- [REQUIRED ACTION]
Reproduce word for word the lines between those holding "Mar 4, 2014" and "May 8, 2014", inclusive, and nothing else from the data below.
***
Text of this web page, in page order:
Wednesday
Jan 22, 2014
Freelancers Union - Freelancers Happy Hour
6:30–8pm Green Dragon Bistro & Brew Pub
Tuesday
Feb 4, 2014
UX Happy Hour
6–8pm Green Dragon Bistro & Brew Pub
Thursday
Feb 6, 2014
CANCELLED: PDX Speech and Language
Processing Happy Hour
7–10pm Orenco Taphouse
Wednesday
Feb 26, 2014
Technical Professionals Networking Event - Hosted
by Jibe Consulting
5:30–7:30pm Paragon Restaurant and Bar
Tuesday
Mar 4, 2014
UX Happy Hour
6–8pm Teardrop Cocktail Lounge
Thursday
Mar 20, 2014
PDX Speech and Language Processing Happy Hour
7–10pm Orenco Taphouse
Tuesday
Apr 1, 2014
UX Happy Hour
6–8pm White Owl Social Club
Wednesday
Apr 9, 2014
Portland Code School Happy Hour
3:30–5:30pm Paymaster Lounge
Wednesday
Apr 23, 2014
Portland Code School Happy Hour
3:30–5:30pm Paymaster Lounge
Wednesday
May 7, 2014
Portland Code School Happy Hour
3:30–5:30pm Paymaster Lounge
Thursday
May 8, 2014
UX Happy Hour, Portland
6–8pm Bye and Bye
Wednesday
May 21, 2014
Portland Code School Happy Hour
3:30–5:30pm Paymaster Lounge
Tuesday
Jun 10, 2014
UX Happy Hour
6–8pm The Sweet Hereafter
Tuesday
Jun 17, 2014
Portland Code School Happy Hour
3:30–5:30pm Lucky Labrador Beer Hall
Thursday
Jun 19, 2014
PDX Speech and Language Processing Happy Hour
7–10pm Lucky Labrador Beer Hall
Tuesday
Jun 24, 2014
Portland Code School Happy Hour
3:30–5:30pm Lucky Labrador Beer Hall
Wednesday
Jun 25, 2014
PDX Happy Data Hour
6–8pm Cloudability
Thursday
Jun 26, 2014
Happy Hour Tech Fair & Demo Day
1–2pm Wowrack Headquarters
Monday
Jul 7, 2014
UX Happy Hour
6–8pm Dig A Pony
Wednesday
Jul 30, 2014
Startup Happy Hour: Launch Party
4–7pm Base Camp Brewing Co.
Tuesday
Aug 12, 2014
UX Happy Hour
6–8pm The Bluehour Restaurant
***
- [RESULT OF THE TASK]
Mar 4, 2014
UX Happy Hour
6–8pm Teardrop Cocktail Lounge
Thursday
Mar 20, 2014
PDX Speech and Language Processing Happy Hour
7–10pm Orenco Taphouse
Tuesday
Apr 1, 2014
UX Happy Hour
6–8pm White Owl Social Club
Wednesday
Apr 9, 2014
Portland Code School Happy Hour
3:30–5:30pm Paymaster Lounge
Wednesday
Apr 23, 2014
Portland Code School Happy Hour
3:30–5:30pm Paymaster Lounge
Wednesday
May 7, 2014
Portland Code School Happy Hour
3:30–5:30pm Paymaster Lounge
Thursday
May 8, 2014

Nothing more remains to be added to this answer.